MATERIAL FOR THIS EXERCISE section start

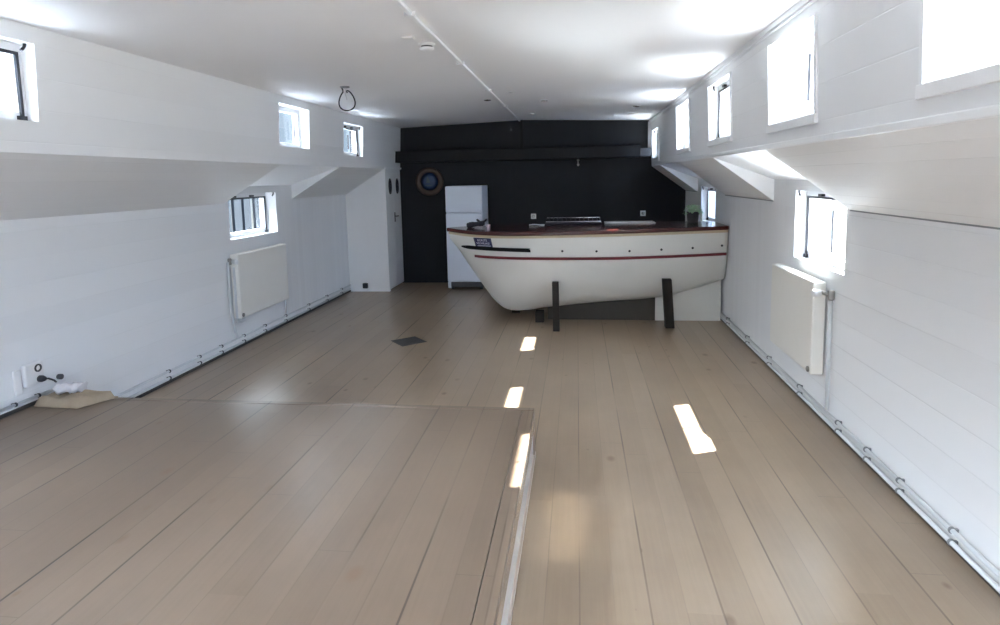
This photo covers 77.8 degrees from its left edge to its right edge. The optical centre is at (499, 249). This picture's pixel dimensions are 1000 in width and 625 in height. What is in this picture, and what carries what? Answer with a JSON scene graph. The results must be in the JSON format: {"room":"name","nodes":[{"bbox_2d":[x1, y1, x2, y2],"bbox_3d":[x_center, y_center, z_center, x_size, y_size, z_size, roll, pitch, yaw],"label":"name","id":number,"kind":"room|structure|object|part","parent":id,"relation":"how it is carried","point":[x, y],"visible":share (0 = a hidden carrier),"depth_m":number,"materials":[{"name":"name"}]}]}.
{"room":"houseboat interior","nodes":[
{"label":"houseboat interior","id":0,"kind":"room"},
{"bbox_2d":[0,17,400,414],"bbox_3d":[-2.787,-0.008,4.150,0.860,2.580,12.500,0,7,7],"label":"wall","id":1,"kind":"structure","parent":0,"point":[121,175],"depth_m":4.71,"materials":[{"name":"white paint"}]},
{"bbox_2d":[0,40,27,120],"bbox_3d":[-2.601,-0.859,2.956,0.118,0.431,0.754,0,7,7],"label":"window","id":2,"kind":"structure","parent":1,"relation":"in","point":[12,61],"depth_m":3.28,"materials":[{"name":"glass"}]},
{"bbox_2d":[12,370,22,396],"bbox_3d":[-3.045,0.840,3.914,0.016,0.160,0.055,0,7,7],"label":"strip","id":3,"kind":"object","parent":1,"relation":"attached to","point":[16,375],"visible":1,"depth_m":3.90,"materials":[{"name":"white plastic"}]},
{"bbox_2d":[0,400,36,418],"bbox_3d":[-3.388,1.335,1.161,0.012,0.022,6.150,0,7,7],"label":"baseboard","id":4,"kind":"structure","parent":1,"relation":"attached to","point":[28,405],"depth_m":3.92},
{"bbox_2d":[0,389,53,412],"bbox_3d":[-3.361,1.280,1.197,0.040,0.029,6.040,0,7,7],"label":"pipe","id":5,"kind":"object","parent":1,"relation":"attached to","point":[37,395],"visible":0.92,"depth_m":3.94,"materials":[{"name":"metal"}]},
{"bbox_2d":[20,360,43,387],"bbox_3d":[-3.021,0.801,4.010,0.041,0.145,0.140,0,7,7],"label":"double socket","id":6,"kind":"object","parent":1,"relation":"attached to","point":[30,372],"visible":0.94,"depth_m":3.98,"materials":[{"name":"white plastic"}]},
{"bbox_2d":[37,375,56,382],"bbox_3d":[-2.965,0.849,4.066,0.054,0.075,0.106,0,7,7],"label":"plug","id":7,"kind":"object","parent":6,"relation":"attached to","point":[41,378],"visible":1,"depth_m":4.03,"materials":[{"name":"black plastic"}]},
{"bbox_2d":[56,374,63,378],"bbox_3d":[-2.999,0.864,4.228,0.030,0.038,0.038,0,7,7],"label":"cap","id":8,"kind":"object","parent":1,"relation":"attached to","point":[58,376],"visible":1,"depth_m":4.21,"materials":[{"name":"black plastic"}]},
{"bbox_2d":[115,284,350,396],"bbox_3d":[-2.647,0.853,6.922,0.042,0.031,5.400,0,7,7],"label":"pipe","id":9,"kind":"object","parent":1,"relation":"attached to","point":[325,296],"visible":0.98,"depth_m":5.99,"materials":[{"name":"metal"}]},
{"bbox_2d":[127,288,350,397],"bbox_3d":[-2.646,0.913,6.929,0.042,0.031,5.400,0,7,7],"label":"pipe","id":10,"kind":"object","parent":1,"relation":"attached to","point":[340,293],"visible":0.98,"depth_m":6.11,"materials":[{"name":"metal"}]},
{"bbox_2d":[135,290,350,397],"bbox_3d":[-2.667,0.955,6.952,0.012,0.022,5.510,0,7,7],"label":"baseboard","id":11,"kind":"structure","parent":1,"relation":"attached to","point":[297,317],"depth_m":6.31,"materials":[{"name":"wood"}]},
{"bbox_2d":[230,192,273,237],"bbox_3d":[-2.794,-0.400,6.828,0.178,0.491,1.014,0,7,7],"label":"window","id":12,"kind":"structure","parent":1,"relation":"in","point":[262,199],"depth_m":7.15,"materials":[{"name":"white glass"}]},
{"bbox_2d":[227,243,288,318],"bbox_3d":[-2.630,0.316,6.817,0.126,0.671,1.139,0,7,7],"label":"radiator","id":13,"kind":"object","parent":1,"relation":"attached to","point":[261,274],"visible":1,"depth_m":6.72,"materials":[{"name":"metal"}]},
{"bbox_2d":[226,262,238,337],"bbox_3d":[-2.717,0.515,6.304,0.037,0.795,0.099,0,7,7],"label":"riser pipe","id":14,"kind":"object","parent":13,"relation":"attached to","point":[227,263],"visible":1,"depth_m":6.26,"materials":[{"name":"metal"}]},
{"bbox_3d":[-2.673,0.120,6.252,0.062,0.052,0.052,2,7,23],"label":"thermostat knob","id":15,"kind":"part","parent":13,"relation":"part of","materials":[{"name":"white plastic"}]},
{"bbox_2d":[232,267,245,322],"bbox_3d":[-2.676,0.463,6.368,0.027,0.586,0.133,1,7,16],"label":"riser pipe","id":16,"kind":"object","parent":13,"relation":"attached to","point":[233,268],"visible":1,"depth_m":6.31,"materials":[{"name":"metal"}]},
{"bbox_2d":[235,243,282,253],"bbox_3d":[-2.628,-0.017,6.812,0.035,0.010,1.030,0,7,7],"label":"grille","id":17,"kind":"object","parent":13,"relation":"attached to","point":[259,250],"depth_m":6.81,"materials":[{"name":"white metal"}]},
{"bbox_2d":[279,106,300,147],"bbox_3d":[-2.234,-1.260,6.374,0.065,0.419,0.694,0,7,7],"label":"window","id":18,"kind":"structure","parent":1,"relation":"in","point":[295,113],"depth_m":6.65,"materials":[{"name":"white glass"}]},
{"bbox_2d":[344,124,359,155],"bbox_3d":[-1.971,-1.430,8.040,0.118,0.426,0.704,0,7,7],"label":"window","id":19,"kind":"structure","parent":1,"relation":"in","point":[353,129],"depth_m":8.33,"materials":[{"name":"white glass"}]},
{"bbox_2d":[382,169,389,291],"bbox_3d":[-1.739,-0.298,9.496,0.039,1.890,0.036,0,7,7],"label":"trim","id":20,"kind":"structure","parent":1,"relation":"attached to","point":[383,170],"depth_m":9.48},
{"bbox_2d":[386,169,403,288],"bbox_3d":[-1.670,-0.356,9.905,0.084,1.870,0.800,0,7,7],"label":"door","id":21,"kind":"structure","parent":1,"relation":"in","point":[392,175],"depth_m":9.90,"materials":[{"name":"white wood"}]},
{"bbox_2d":[346,171,390,291],"bbox_3d":[-2.036,-0.296,9.552,0.635,1.885,0.060,0,7,7],"label":"wall","id":22,"kind":"structure","parent":0,"point":[365,203],"depth_m":9.53,"materials":[{"name":"white paint"}]},
{"bbox_2d":[0,0,800,127],"bbox_3d":[-0.404,-1.340,3.748,4.785,0.120,12.600,0,7,7],"label":"ceiling","id":23,"kind":"structure","parent":0,"point":[590,59],"depth_m":4.07,"materials":[{"name":"white paint"}]},
{"bbox_2d":[338,86,355,110],"bbox_3d":[-1.423,-1.403,5.762,0.147,0.223,0.090,-4,7,-25],"label":"cable loop","id":24,"kind":"object","parent":23,"relation":"hanging from","point":[341,87],"visible":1,"depth_m":5.76,"materials":[{"name":"black plastic"}]},
{"bbox_2d":[401,36,414,39],"bbox_3d":[-0.588,-1.359,3.971,0.075,0.016,0.060,0,7,7],"label":"ceiling plate","id":25,"kind":"object","parent":23,"relation":"attached to","point":[404,37],"visible":1,"depth_m":3.95,"materials":[{"name":"white plastic"}]},
{"bbox_2d":[418,42,434,51],"bbox_3d":[-0.494,-1.367,4.182,0.109,0.048,0.109,0,7,7],"label":"smoke detector","id":26,"kind":"object","parent":23,"relation":"attached to","point":[424,46],"visible":1,"depth_m":4.15,"materials":[{"name":"white plastic"}]},
{"bbox_2d":[393,0,519,120],"bbox_3d":[-0.450,-1.327,3.709,0.060,0.024,12.410,0,7,7],"label":"conduit","id":27,"kind":"object","parent":23,"relation":"attached to","point":[407,12],"visible":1,"depth_m":4.20,"materials":[{"name":"white plastic"}]},
{"bbox_2d":[349,120,685,282],"bbox_3d":[0.375,-0.825,10.063,5.700,2.720,0.120,0,7,7],"label":"wall","id":28,"kind":"structure","parent":0,"point":[609,189],"depth_m":9.94,"materials":[{"name":"black paint"}]},
{"bbox_2d":[415,167,443,195],"bbox_3d":[-1.155,-1.118,10.132,0.464,0.464,0.050,0,7,7],"label":"porthole","id":29,"kind":"object","parent":28,"relation":"attached to","point":[429,181],"visible":1,"depth_m":10.12,"materials":[{"name":"blue glass"}]},
{"bbox_2d":[395,145,640,162],"bbox_3d":[0.244,-1.511,9.795,3.845,0.180,0.280,0,7,7],"label":"beam","id":30,"kind":"structure","parent":28,"relation":"attached to","point":[618,151],"depth_m":9.65,"materials":[{"name":"black paint"}]},
{"bbox_2d":[520,120,522,147],"bbox_3d":[0.342,-1.850,9.870,0.045,0.473,0.030,0,7,7],"label":"trim","id":31,"kind":"structure","parent":28,"relation":"attached to","point":[521,121],"depth_m":9.86,"materials":[{"name":"black paint"}]},
{"bbox_2d":[640,211,645,215],"bbox_3d":[2.257,-0.580,9.788,0.084,0.084,0.018,0,7,7],"label":"wall socket","id":32,"kind":"object","parent":28,"relation":"attached to","point":[642,213],"visible":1,"depth_m":9.78,"materials":[{"name":"white plastic"}]},
{"bbox_2d":[648,122,650,147],"bbox_3d":[2.344,-1.787,9.631,0.085,0.410,0.025,0,7,7],"label":"trim","id":33,"kind":"structure","parent":28,"relation":"attached to","point":[649,123],"depth_m":9.62,"materials":[{"name":"grey wood"}]},
{"bbox_2d":[141,283,999,624],"bbox_3d":[-0.412,1.293,4.059,5.600,0.080,12.600,0,7,7],"label":"floor","id":34,"kind":"structure","parent":0,"point":[677,479],"depth_m":3.72,"materials":[{"name":"brown wood"}]},
{"bbox_2d":[0,397,535,624],"bbox_3d":[-1.774,1.483,0.983,3.258,0.301,6.160,0,7,7],"label":"platform","id":35,"kind":"object","parent":34,"relation":"on","point":[119,510],"visible":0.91,"depth_m":2.67,"materials":[{"name":"wood"}]},
{"bbox_2d":[34,389,117,408],"bbox_3d":[-2.775,0.962,4.057,0.425,0.070,0.215,0,7,7],"label":"cloth","id":36,"kind":"object","parent":35,"relation":"on","point":[87,397],"visible":0.97,"depth_m":3.99,"materials":[{"name":"beige fabric"}]},
{"bbox_2d":[52,381,87,394],"bbox_3d":[-2.830,0.910,4.087,0.160,0.086,0.118,0,7,7],"label":"plastic wrap","id":37,"kind":"object","parent":36,"relation":"on","point":[73,387],"visible":1,"depth_m":4.06,"materials":[{"name":"white plastic"}]},
{"bbox_2d":[391,336,426,345],"bbox_3d":[-0.970,0.968,6.590,0.284,0.008,0.284,-6,8,-34],"label":"floor hatch","id":38,"kind":"object","parent":34,"relation":"on","point":[410,340],"visible":1,"depth_m":6.57,"materials":[{"name":"metal"}]},
{"bbox_2d":[445,185,487,288],"bbox_3d":[-0.505,-0.210,9.782,0.575,1.600,0.592,0,7,7],"label":"refrigerator","id":39,"kind":"object","parent":34,"relation":"on","point":[464,204],"visible":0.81,"depth_m":9.49,"materials":[{"name":"white metal"}]},
{"bbox_3d":[-0.549,-0.772,9.456,0.571,0.399,0.046,0,7,7],"label":"freezer door","id":40,"kind":"part","parent":39,"relation":"part of","materials":[{"name":"white metal"}]},
{"bbox_3d":[-0.534,-0.036,9.541,0.571,1.060,0.046,0,7,7],"label":"door","id":41,"kind":"part","parent":39,"relation":"part of","materials":[{"name":"white metal"}]},
{"bbox_2d":[535,310,543,322],"bbox_3d":[0.474,0.787,7.384,0.100,0.128,0.130,0,7,7],"label":"block","id":42,"kind":"object","parent":34,"relation":"on","point":[539,314],"visible":1,"depth_m":7.32,"materials":[{"name":"black wood"}]},
{"bbox_2d":[552,281,559,331],"bbox_3d":[0.627,0.631,6.956,0.084,0.530,0.207,0,7,7],"label":"support post","id":43,"kind":"object","parent":34,"relation":"on","point":[555,284],"visible":1,"depth_m":6.91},
{"bbox_2d":[447,221,728,309],"bbox_3d":[0.992,0.200,7.523,3.234,1.017,1.320,0,7,7],"label":"boat","id":44,"kind":"object","parent":34,"relation":"on","point":[517,264],"visible":0.97,"depth_m":6.98,"materials":[{"name":"white wood"}]},
{"bbox_2d":[466,219,486,227],"bbox_3d":[-0.281,-0.326,7.562,0.250,0.108,0.164,0,7,13],"label":"binoculars","id":45,"kind":"object","parent":44,"relation":"on","point":[478,223],"visible":1,"depth_m":7.50,"materials":[{"name":"black plastic"}]},
{"bbox_2d":[545,217,601,224],"bbox_3d":[0.923,-0.369,7.811,0.700,0.085,0.270,0,7,7],"label":"dish rack","id":46,"kind":"object","parent":44,"relation":"on","point":[553,222],"visible":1,"depth_m":7.71,"materials":[{"name":"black metal"}]},
{"bbox_2d":[545,222,601,224],"bbox_3d":[0.924,-0.338,7.815,0.700,0.022,0.270,0,7,7],"label":"tray","id":47,"kind":"object","parent":46,"relation":"on","point":[547,223],"depth_m":7.70,"materials":[{"name":"black"}]},
{"bbox_3d":[0.908,-0.344,7.689,0.692,0.027,0.012,0,7,7],"label":"rail","id":48,"kind":"part","parent":46,"relation":"part of","materials":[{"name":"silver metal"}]},
{"bbox_3d":[0.938,-0.390,7.934,0.692,0.058,0.012,0,7,7],"label":"rail","id":49,"kind":"part","parent":46,"relation":"part of","materials":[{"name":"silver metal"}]},
{"bbox_2d":[447,221,728,235],"bbox_3d":[0.980,-0.266,7.448,3.234,0.074,1.276,0,7,7],"label":"countertop","id":50,"kind":"structure","parent":44,"relation":"on","point":[660,226],"depth_m":7.06,"materials":[{"name":"brown wood"}]},
{"bbox_3d":[0.994,-0.229,7.462,3.210,0.060,1.252,0,7,7],"label":"moulding","id":51,"kind":"part","parent":44,"relation":"part of","materials":[{"name":"white wood"}]},
{"bbox_2d":[604,221,655,223],"bbox_3d":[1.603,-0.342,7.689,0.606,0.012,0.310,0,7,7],"label":"sink","id":52,"kind":"object","parent":44,"relation":"in","point":[605,222],"visible":1,"depth_m":7.69,"materials":[{"name":"metal"}]},
{"bbox_2d":[607,222,646,222],"bbox_3d":[1.603,-0.337,7.690,0.540,0.003,0.250,0,7,7],"label":"basin","id":53,"kind":"object","parent":52,"relation":"in","point":[607,222],"depth_m":7.72,"materials":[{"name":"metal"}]},
{"bbox_2d":[684,204,703,222],"bbox_3d":[2.342,-0.444,7.488,0.237,0.218,0.250,-3,7,-17],"label":"potted plant","id":54,"kind":"object","parent":44,"relation":"on","point":[692,214],"visible":1,"depth_m":7.44,"materials":[{"name":"green plant"}]},
{"bbox_3d":[2.330,-0.400,7.496,0.150,0.130,0.150,0,7,7],"label":"pot","id":55,"kind":"part","parent":54,"relation":"part of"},
{"bbox_2d":[548,297,654,319],"bbox_3d":[1.203,0.690,7.401,1.264,0.286,0.020,0,7,7],"label":"panel","id":56,"kind":"object","parent":34,"relation":"on","point":[635,309],"visible":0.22,"depth_m":7.38,"materials":[{"name":"black wood"}]},
{"bbox_2d":[662,278,674,328],"bbox_3d":[1.880,0.597,6.934,0.132,0.550,0.101,0,7,7],"label":"support post","id":57,"kind":"object","parent":34,"relation":"on","point":[666,282],"visible":1,"depth_m":6.89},
{"bbox_2d":[655,280,720,320],"bbox_3d":[2.196,0.583,7.253,0.743,0.492,0.020,0,7,7],"label":"panel","id":58,"kind":"object","parent":34,"relation":"on","point":[702,303],"visible":0.71,"depth_m":7.24,"materials":[{"name":"white wood"}]},
{"bbox_2d":[651,0,999,585],"bbox_3d":[2.001,-0.037,3.552,0.820,2.580,12.500,0,7,7],"label":"wall","id":59,"kind":"structure","parent":0,"point":[915,367],"depth_m":3.01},
{"bbox_2d":[640,148,651,156],"bbox_3d":[2.238,-1.504,9.558,0.169,0.130,0.260,0,7,7],"label":"beam","id":60,"kind":"structure","parent":59,"relation":"attached to","point":[644,152],"depth_m":9.43,"materials":[{"name":"grey paint"}]},
{"bbox_2d":[651,127,659,161],"bbox_3d":[2.341,-1.556,9.093,0.151,0.494,0.760,0,7,7],"label":"window","id":61,"kind":"structure","parent":59,"relation":"in","point":[657,156],"depth_m":9.38,"materials":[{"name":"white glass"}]},
{"bbox_2d":[676,98,690,153],"bbox_3d":[2.045,-1.323,6.723,0.154,0.537,0.840,0,7,7],"label":"window","id":62,"kind":"structure","parent":59,"relation":"in","point":[687,142],"depth_m":7.04,"materials":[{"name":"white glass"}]},
{"bbox_3d":[2.002,-1.081,6.756,0.040,0.049,0.840,0,7,7],"label":"sill","id":63,"kind":"part","parent":62,"relation":"part of","materials":[{"name":"white wood"}]},
{"bbox_3d":[2.090,-1.347,6.714,0.060,0.489,0.784,0,7,7],"label":"frame","id":64,"kind":"part","parent":62,"relation":"part of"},
{"bbox_2d":[702,186,715,221],"bbox_3d":[2.769,-0.600,8.027,0.138,0.486,0.884,0,7,7],"label":"window","id":65,"kind":"structure","parent":59,"relation":"in","point":[710,190],"depth_m":8.40,"materials":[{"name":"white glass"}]},
{"bbox_3d":[2.808,-0.589,8.023,0.060,0.464,0.884,0,7,7],"label":"frame","id":66,"kind":"part","parent":65,"relation":"part of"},
{"bbox_2d":[707,72,732,146],"bbox_3d":[1.831,-1.124,5.002,0.153,0.534,0.810,0,7,7],"label":"window","id":67,"kind":"structure","parent":59,"relation":"in","point":[723,136],"depth_m":5.30,"materials":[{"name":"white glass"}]},
{"bbox_3d":[1.788,-0.883,5.036,0.040,0.049,0.810,0,7,7],"label":"sill","id":68,"kind":"part","parent":67,"relation":"part of","materials":[{"name":"white wood"}]},
{"bbox_3d":[1.877,-1.137,4.995,0.060,0.464,0.754,0,7,7],"label":"frame","id":69,"kind":"part","parent":67,"relation":"part of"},
{"bbox_2d":[649,0,816,122],"bbox_3d":[1.559,-1.274,3.461,0.026,0.034,12.500,0,7,7],"label":"trim","id":70,"kind":"structure","parent":59,"relation":"attached to","point":[802,3],"depth_m":4.06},
{"bbox_2d":[725,195,772,200],"bbox_3d":[2.462,-0.524,6.207,0.006,0.008,1.750,0,7,7],"label":"trim","id":71,"kind":"structure","parent":59,"relation":"attached to","point":[725,195],"depth_m":6.03,"materials":[{"name":"white wood"}]},
{"bbox_2d":[766,13,817,133],"bbox_3d":[1.625,-0.915,3.338,0.153,0.517,0.770,0,7,7],"label":"window","id":72,"kind":"structure","parent":59,"relation":"in","point":[792,119],"depth_m":3.52,"materials":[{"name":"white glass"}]},
{"bbox_3d":[1.581,-0.682,3.371,0.040,0.049,0.770,0,7,7],"label":"sill","id":73,"kind":"part","parent":72,"relation":"part of","materials":[{"name":"white wood"}]},
{"bbox_3d":[1.670,-0.939,3.329,0.060,0.469,0.714,0,7,7],"label":"frame","id":74,"kind":"part","parent":72,"relation":"part of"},
{"bbox_2d":[770,263,834,374],"bbox_3d":[2.206,0.490,4.593,0.126,0.656,1.060,0,7,7],"label":"radiator","id":75,"kind":"object","parent":59,"relation":"attached to","point":[798,298],"visible":1,"depth_m":4.47,"materials":[{"name":"metal"}]},
{"bbox_2d":[774,263,819,280],"bbox_3d":[2.204,0.160,4.630,0.035,0.010,0.870,0,7,7],"label":"grille","id":76,"kind":"object","parent":75,"relation":"attached to","point":[795,273],"depth_m":4.60,"materials":[{"name":"white metal"}]},
{"bbox_3d":[2.121,0.288,4.155,0.062,0.052,0.052,-2,7,-9],"label":"thermostat knob","id":77,"kind":"part","parent":75,"relation":"part of","materials":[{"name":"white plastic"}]},
{"bbox_2d":[824,301,832,410],"bbox_3d":[2.176,0.702,4.104,0.026,0.742,0.026,0,7,7],"label":"riser pipe","id":78,"kind":"object","parent":75,"relation":"attached to","point":[830,308],"visible":1,"depth_m":4.09,"materials":[{"name":"metal"}]},
{"bbox_2d":[798,190,844,269],"bbox_3d":[2.313,-0.163,4.355,0.138,0.546,0.934,0,7,7],"label":"window","id":79,"kind":"structure","parent":59,"relation":"in","point":[813,196],"depth_m":4.74,"materials":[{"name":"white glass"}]},
{"bbox_2d":[656,104,999,165],"bbox_3d":[1.566,-0.565,3.239,0.020,0.033,11.900,0,7,7],"label":"trim","id":80,"kind":"structure","parent":59,"relation":"attached to","point":[991,111],"depth_m":2.35,"materials":[{"name":"white wood"}]},
{"bbox_2d":[720,318,999,595],"bbox_3d":[2.136,1.249,3.534,0.012,0.022,12.200,0,7,7],"label":"baseboard","id":81,"kind":"structure","parent":59,"relation":"attached to","point":[720,318],"depth_m":3.36,"materials":[{"name":"white wood"}]},
{"bbox_2d":[720,317,999,593],"bbox_3d":[1.971,1.346,2.399,0.042,0.031,9.700,0,7,7],"label":"pipe","id":82,"kind":"object","parent":59,"relation":"attached to","point":[954,543],"visible":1,"depth_m":3.26,"materials":[{"name":"metal"}]},
{"bbox_2d":[721,312,999,578],"bbox_3d":[1.969,1.291,2.383,0.042,0.031,9.680,0,7,7],"label":"pipe","id":83,"kind":"object","parent":59,"relation":"attached to","point":[955,531],"visible":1,"depth_m":3.26,"materials":[{"name":"metal"}]},
{"bbox_2d":[850,210,999,229],"bbox_3d":[1.765,0.137,0.596,0.006,0.008,6.575,0,7,7],"label":"trim","id":84,"kind":"structure","parent":59,"relation":"attached to","point":[997,228],"depth_m":2.94,"materials":[{"name":"white wood"}]},
{"bbox_2d":[915,0,999,99],"bbox_3d":[1.418,-0.719,1.677,0.153,0.517,0.780,0,7,7],"label":"window","id":85,"kind":"structure","parent":59,"relation":"in","point":[966,71],"depth_m":1.98,"materials":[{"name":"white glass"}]},
{"bbox_3d":[1.356,-0.743,1.682,0.028,0.465,0.776,0,7,7],"label":"casing","id":86,"kind":"part","parent":85,"relation":"part of","materials":[{"name":"white wood"}]},
{"bbox_3d":[1.375,-0.486,1.710,0.040,0.049,0.780,0,7,7],"label":"sill","id":87,"kind":"part","parent":85,"relation":"part of","materials":[{"name":"white wood"}]},
{"bbox_3d":[1.464,-0.743,1.668,0.060,0.469,0.724,0,7,7],"label":"frame","id":88,"kind":"part","parent":85,"relation":"part of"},
{"label":"outside","id":89,"kind":"structure","parent":0,"visible":0},
{"bbox_2d":[228,198,260,232],"bbox_3d":[-3.539,-0.406,8.964,0.080,1.700,2.500,0,7,7],"label":"fence","id":90,"kind":"object","parent":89,"point":[240,218],"visible":0.11,"depth_m":8.60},
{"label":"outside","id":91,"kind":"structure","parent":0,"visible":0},
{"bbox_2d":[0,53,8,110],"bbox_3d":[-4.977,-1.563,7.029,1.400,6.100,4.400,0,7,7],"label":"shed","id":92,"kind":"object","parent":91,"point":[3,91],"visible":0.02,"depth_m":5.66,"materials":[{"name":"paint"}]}
]}

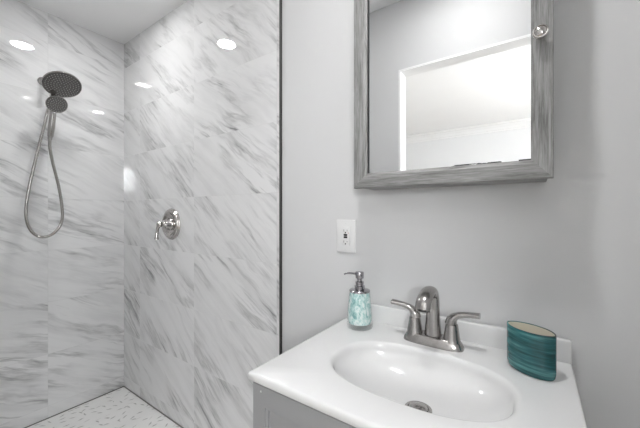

MATERIAL FOR THIS EXERCISE section end

## TASK DETAILS
Copy out each line of the data that includes the string "houseboat".

## RESPONSE TO THIS EXERCISE
{"room":"houseboat interior","nodes":[
{"label":"houseboat interior","id":0,"kind":"room"},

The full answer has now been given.